Content starts

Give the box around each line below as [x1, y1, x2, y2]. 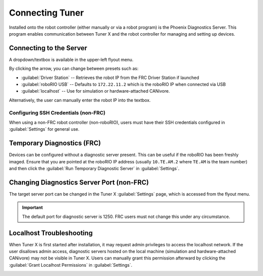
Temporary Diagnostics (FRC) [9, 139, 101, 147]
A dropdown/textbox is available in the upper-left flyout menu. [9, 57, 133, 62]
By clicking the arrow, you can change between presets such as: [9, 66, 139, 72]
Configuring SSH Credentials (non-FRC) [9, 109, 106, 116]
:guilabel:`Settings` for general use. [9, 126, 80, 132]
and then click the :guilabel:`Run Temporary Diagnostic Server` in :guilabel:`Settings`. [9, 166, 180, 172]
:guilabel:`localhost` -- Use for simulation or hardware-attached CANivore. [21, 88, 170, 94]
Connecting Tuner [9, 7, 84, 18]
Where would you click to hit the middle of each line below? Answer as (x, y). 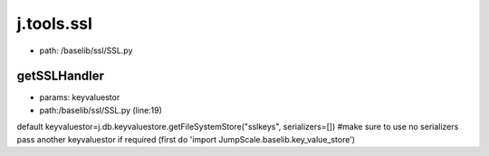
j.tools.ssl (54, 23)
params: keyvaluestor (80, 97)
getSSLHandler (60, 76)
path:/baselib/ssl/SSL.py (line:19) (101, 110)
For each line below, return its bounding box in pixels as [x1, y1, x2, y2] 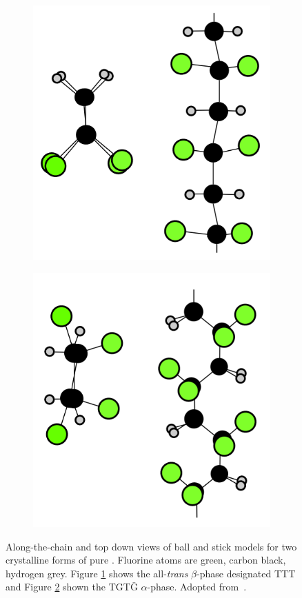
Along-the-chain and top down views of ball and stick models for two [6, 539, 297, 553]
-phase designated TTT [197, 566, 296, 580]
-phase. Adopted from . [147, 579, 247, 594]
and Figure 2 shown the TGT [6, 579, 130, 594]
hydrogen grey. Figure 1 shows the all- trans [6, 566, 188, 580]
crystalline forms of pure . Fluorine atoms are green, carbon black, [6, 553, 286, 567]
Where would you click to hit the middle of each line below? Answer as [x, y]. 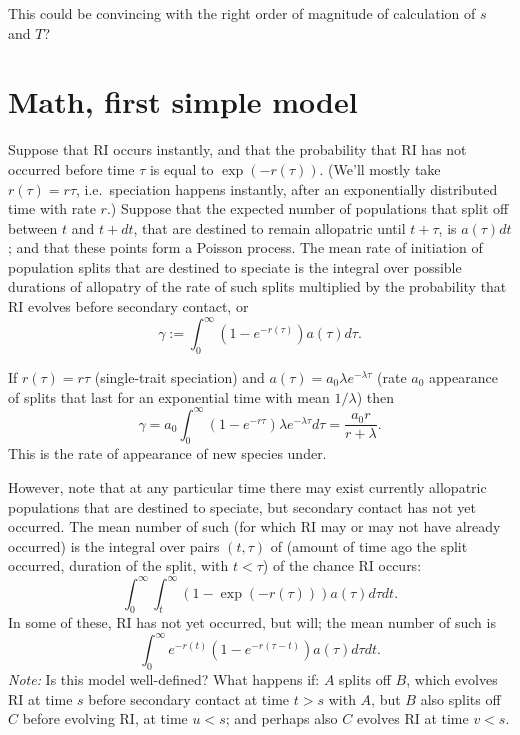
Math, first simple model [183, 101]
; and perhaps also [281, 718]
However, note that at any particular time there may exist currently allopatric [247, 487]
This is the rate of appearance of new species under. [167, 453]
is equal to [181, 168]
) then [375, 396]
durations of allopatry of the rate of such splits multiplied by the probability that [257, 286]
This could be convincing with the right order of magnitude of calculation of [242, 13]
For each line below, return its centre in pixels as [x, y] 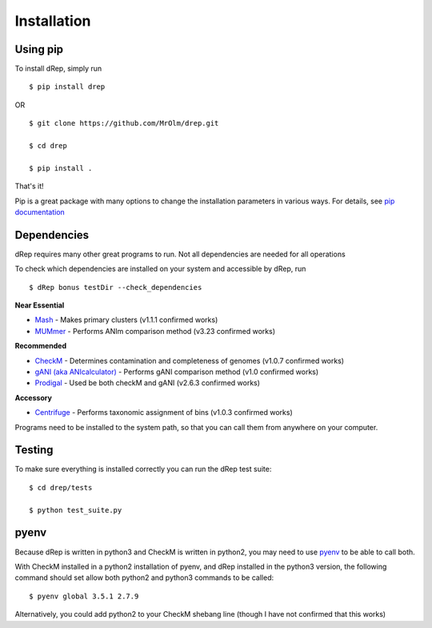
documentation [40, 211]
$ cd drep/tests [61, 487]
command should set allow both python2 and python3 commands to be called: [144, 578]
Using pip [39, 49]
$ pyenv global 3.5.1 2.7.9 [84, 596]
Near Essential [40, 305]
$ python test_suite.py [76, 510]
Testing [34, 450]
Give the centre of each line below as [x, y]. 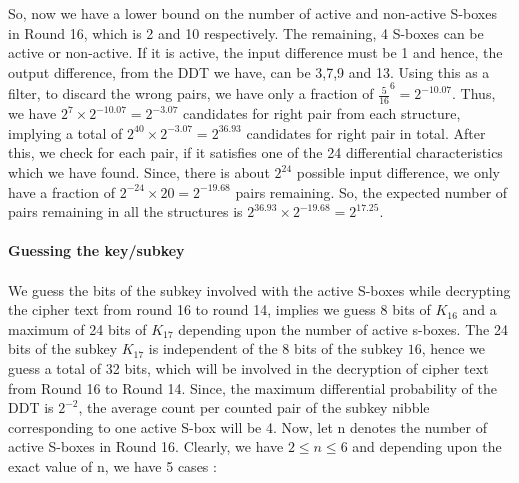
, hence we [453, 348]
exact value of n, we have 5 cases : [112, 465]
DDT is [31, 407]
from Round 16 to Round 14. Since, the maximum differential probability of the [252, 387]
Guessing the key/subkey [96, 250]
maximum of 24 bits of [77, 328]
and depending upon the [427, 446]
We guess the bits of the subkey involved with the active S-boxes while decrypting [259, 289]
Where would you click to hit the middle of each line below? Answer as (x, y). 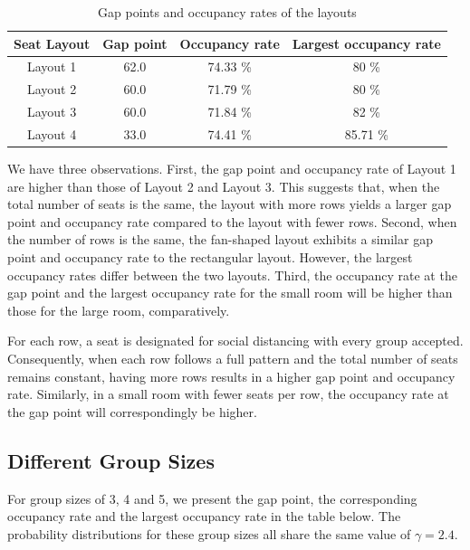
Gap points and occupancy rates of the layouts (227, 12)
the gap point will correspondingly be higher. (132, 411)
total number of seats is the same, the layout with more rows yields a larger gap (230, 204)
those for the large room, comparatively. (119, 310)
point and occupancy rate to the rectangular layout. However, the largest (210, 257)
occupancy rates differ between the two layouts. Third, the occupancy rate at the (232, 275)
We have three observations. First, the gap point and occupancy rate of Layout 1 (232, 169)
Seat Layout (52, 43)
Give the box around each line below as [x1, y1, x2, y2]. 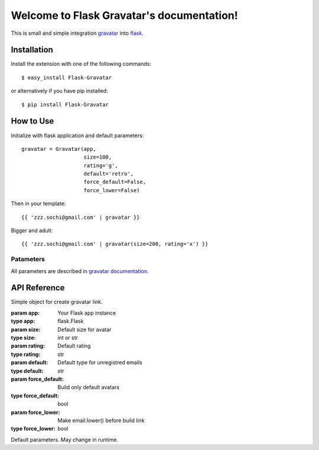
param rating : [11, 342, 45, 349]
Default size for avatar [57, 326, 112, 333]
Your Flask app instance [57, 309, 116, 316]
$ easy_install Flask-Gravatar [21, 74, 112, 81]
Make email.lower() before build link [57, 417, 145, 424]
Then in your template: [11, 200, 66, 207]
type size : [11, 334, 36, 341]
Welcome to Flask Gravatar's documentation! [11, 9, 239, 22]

Content ends

Your copy should match the records word for word, with the pictures removed.

*Worked solution:*
Give the box around each line below as [x1, y1, x2, y2]. 
Temporary Diagnostics (FRC) [9, 139, 101, 147]
A dropdown/textbox is available in the upper-left flyout menu. [9, 57, 133, 62]
By clicking the arrow, you can change between presets such as: [9, 66, 139, 72]
Configuring SSH Credentials (non-FRC) [9, 109, 106, 116]
:guilabel:`Settings` for general use. [9, 126, 80, 132]
and then click the :guilabel:`Run Temporary Diagnostic Server` in :guilabel:`Settings`. [9, 166, 180, 172]
:guilabel:`localhost` -- Use for simulation or hardware-attached CANivore. [21, 88, 170, 94]
Connecting Tuner [9, 7, 84, 18]
Where would you click to hit the middle of each line below? Answer as (x, y). 
j.tools.ssl (54, 23)
params: keyvaluestor (80, 97)
getSSLHandler (60, 76)
path:/baselib/ssl/SSL.py (line:19) (101, 110)
For each line below, return its bounding box in pixels as [x1, y1, x2, y2] 
Along-the-chain and top down views of ball and stick models for two [6, 539, 297, 553]
-phase designated TTT [197, 566, 296, 580]
-phase. Adopted from . [147, 579, 247, 594]
and Figure 2 shown the TGT [6, 579, 130, 594]
hydrogen grey. Figure 1 shows the all- trans [6, 566, 188, 580]
crystalline forms of pure . Fluorine atoms are green, carbon black, [6, 553, 286, 567]
Where would you click to hit the middle of each line below? Answer as [x, y]. 
Math, first simple model [183, 101]
; and perhaps also [281, 718]
However, note that at any particular time there may exist currently allopatric [247, 487]
This is the rate of appearance of new species under. [167, 453]
is equal to [181, 168]
) then [375, 396]
durations of allopatry of the rate of such splits multiplied by the probability that [257, 286]
This could be convincing with the right order of magnitude of calculation of [242, 13]
For each line below, return its centre in pixels as [x, y] 
documentation [40, 211]
$ cd drep/tests [61, 487]
command should set allow both python2 and python3 commands to be called: [144, 578]
Using pip [39, 49]
$ pyenv global 3.5.1 2.7.9 [84, 596]
Near Essential [40, 305]
$ python test_suite.py [76, 510]
Testing [34, 450]
Give the centre of each line below as [x, y]. 
, hence we [453, 348]
exact value of n, we have 5 cases : [112, 465]
DDT is [31, 407]
from Round 16 to Round 14. Since, the maximum differential probability of the [252, 387]
Guessing the key/subkey [96, 250]
maximum of 24 bits of [77, 328]
and depending upon the [427, 446]
We guess the bits of the subkey involved with the active S-boxes while decrypting [259, 289]
Where would you click to hit the middle of each line below? Answer as (x, y). 
Gap points and occupancy rates of the layouts (227, 12)
the gap point will correspondingly be higher. (132, 411)
total number of seats is the same, the layout with more rows yields a larger gap (230, 204)
those for the large room, comparatively. (119, 310)
point and occupancy rate to the rectangular layout. However, the largest (210, 257)
occupancy rates differ between the two layouts. Third, the occupancy rate at the (232, 275)
We have three observations. First, the gap point and occupancy rate of Layout 1 (232, 169)
Seat Layout (52, 43)
Give the box around each line below as [x1, y1, x2, y2]. 
param rating : [11, 342, 45, 349]
Default size for avatar [57, 326, 112, 333]
Your Flask app instance [57, 309, 116, 316]
$ easy_install Flask-Gravatar [21, 74, 112, 81]
Make email.lower() before build link [57, 417, 145, 424]
Then in your template: [11, 200, 66, 207]
type size : [11, 334, 36, 341]
Welcome to Flask Gravatar's documentation! [11, 9, 239, 22]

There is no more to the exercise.